Re: inbreeding, etc

From: Andrew Bernuetz (andrewb@camden.usyd.edu.au)
Date: Wed Sep 24 1997 - 00:22:12 PDT


Date: Wed, 24 Sep 1997 17:22:12 +1000
From: Andrew Bernuetz <andrewb@camden.usyd.edu.au>
To: cp@opus.hpl.hp.com
Message-Id: <aabcdefg3675$foo@default>
Subject: Re: inbreeding, etc

Jeff writes:

>A simple way to begin producing new cp clones/varieties/cultivars is
>careful breeding of selected plants. Inbreeding will allow mutations to
>surface that may have been hidden and if desirable tissue culture can be
>used to quickly propagate the individual clone(s).

Rand replied:

>I am not sure if you mean to use the term "inbreeding" in quite the fashion
>that you have. Are you talking about recessive genes expressing themselves
>through inbreeding?

I guess he is.

>If so, these types of expression most often lead to things such as
>albinism, single testicles, congenital dysplasia, sterility and other such
>abberations which are not lightly tolerated in nature for any length of
>time.

Yes, but many other traits are also recessive, but beneficial.
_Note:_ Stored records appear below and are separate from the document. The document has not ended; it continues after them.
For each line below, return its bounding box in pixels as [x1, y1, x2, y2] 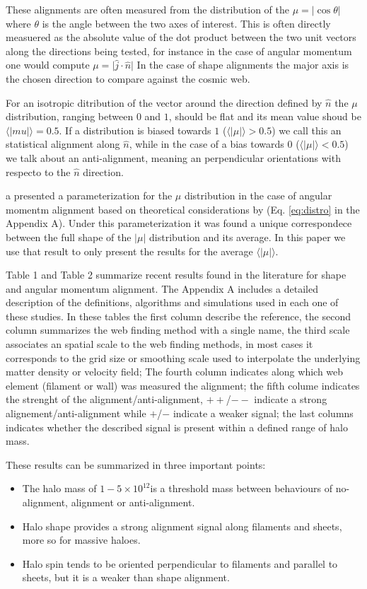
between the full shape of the [6, 229, 132, 244]
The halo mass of [22, 481, 97, 496]
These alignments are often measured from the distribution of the [6, 2, 290, 16]
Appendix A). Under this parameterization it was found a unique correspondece [6, 216, 352, 231]
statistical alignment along [6, 136, 120, 151]
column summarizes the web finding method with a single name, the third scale [6, 322, 350, 337]
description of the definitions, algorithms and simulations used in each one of [6, 295, 339, 310]
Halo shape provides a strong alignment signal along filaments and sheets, [22, 518, 342, 533]
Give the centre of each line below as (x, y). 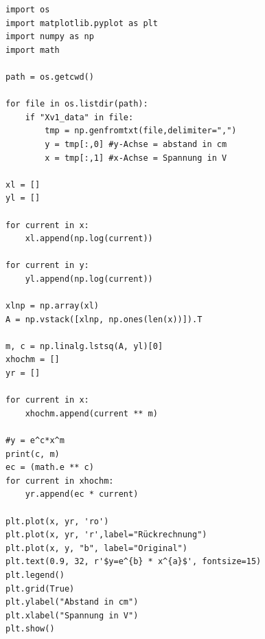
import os (28, 10)
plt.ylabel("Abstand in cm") (72, 602)
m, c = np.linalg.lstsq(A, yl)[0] (84, 346)
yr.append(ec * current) (82, 494)
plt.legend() (35, 575)
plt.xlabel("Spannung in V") (72, 615)
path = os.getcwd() (50, 77)
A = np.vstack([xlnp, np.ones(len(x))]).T (104, 319)
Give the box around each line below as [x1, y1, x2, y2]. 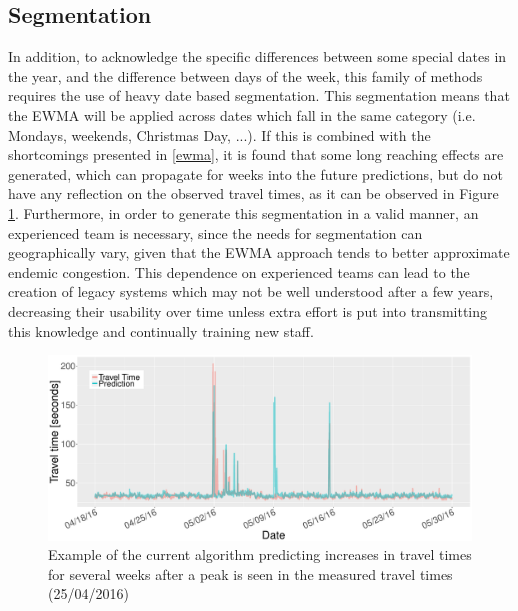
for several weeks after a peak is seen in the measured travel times [48, 563, 453, 584]
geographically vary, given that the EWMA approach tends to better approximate [8, 242, 510, 263]
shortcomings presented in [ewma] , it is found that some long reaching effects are [8, 144, 504, 165]
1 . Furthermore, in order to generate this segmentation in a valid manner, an [8, 202, 479, 223]
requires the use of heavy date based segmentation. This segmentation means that [8, 85, 510, 106]
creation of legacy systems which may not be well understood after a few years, [8, 281, 494, 302]
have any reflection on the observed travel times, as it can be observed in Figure [8, 183, 499, 204]
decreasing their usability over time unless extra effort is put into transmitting [8, 300, 488, 321]
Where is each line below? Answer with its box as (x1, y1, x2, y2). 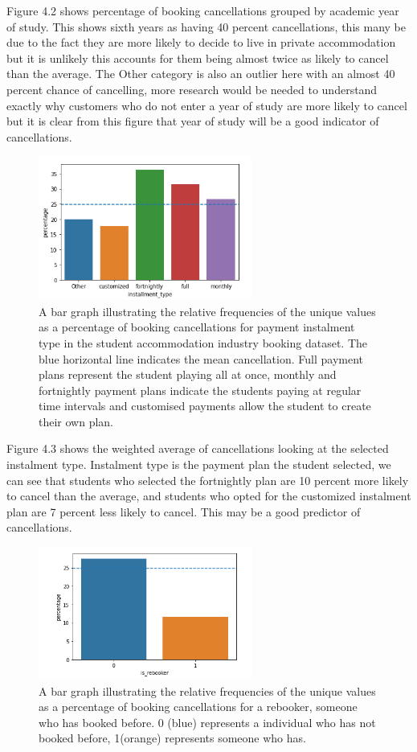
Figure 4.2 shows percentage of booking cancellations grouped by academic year (6, 2, 399, 18)
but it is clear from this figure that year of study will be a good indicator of (6, 113, 379, 129)
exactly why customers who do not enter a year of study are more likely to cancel (6, 97, 407, 113)
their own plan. (39, 413, 114, 429)
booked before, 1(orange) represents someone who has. (39, 729, 306, 746)
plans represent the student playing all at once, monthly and (39, 366, 337, 383)
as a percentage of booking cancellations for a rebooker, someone (39, 698, 358, 715)
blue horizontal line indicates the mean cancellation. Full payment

Also, you
are relating back to animal genetics in which inbreeding is less tolerated
than in plants, which ofetn have higher levels of tolerance due to
polyploidy and other factors. Did you know that commercial wheat and oat
cultivars are both so inbred as to be almost totally homozygous? This is
why they grow true from seed, as with many other inbreeding plants.

>I would rather save the species and the habitats that are left. I
>believe this would be more in focus with the "conservation" part of the
>subject header of your post:

I totally agree, but wouldn't it be better if some breeding work was done
to make the plant more easily grown/more attractive, etc, while also
maintaining the original wild material?

> "Re: Production of new CP varieties and conservation"

>I believe that hybridization is a judgement call and desirability depends
>upon perspective. Having said that:

>Skeins of "purebred" dog lines have been genetically disfigured by
>"inbreeding for **desirable** traits."

This is usually due to 'too much' inbreeding, how else is it possible to
produce a uniform breed?

>Other examples of ornamental breeding gone wrong by "scientific method"
>abound.

Can you name any?

>This is not to condemn ligitimate research, but to suggest that we quite
>likely have started down a long road without really knowing where we are
>going.

With many things this is the case, but how can you know where you are going
if you have never been there before, it is a road of discovery.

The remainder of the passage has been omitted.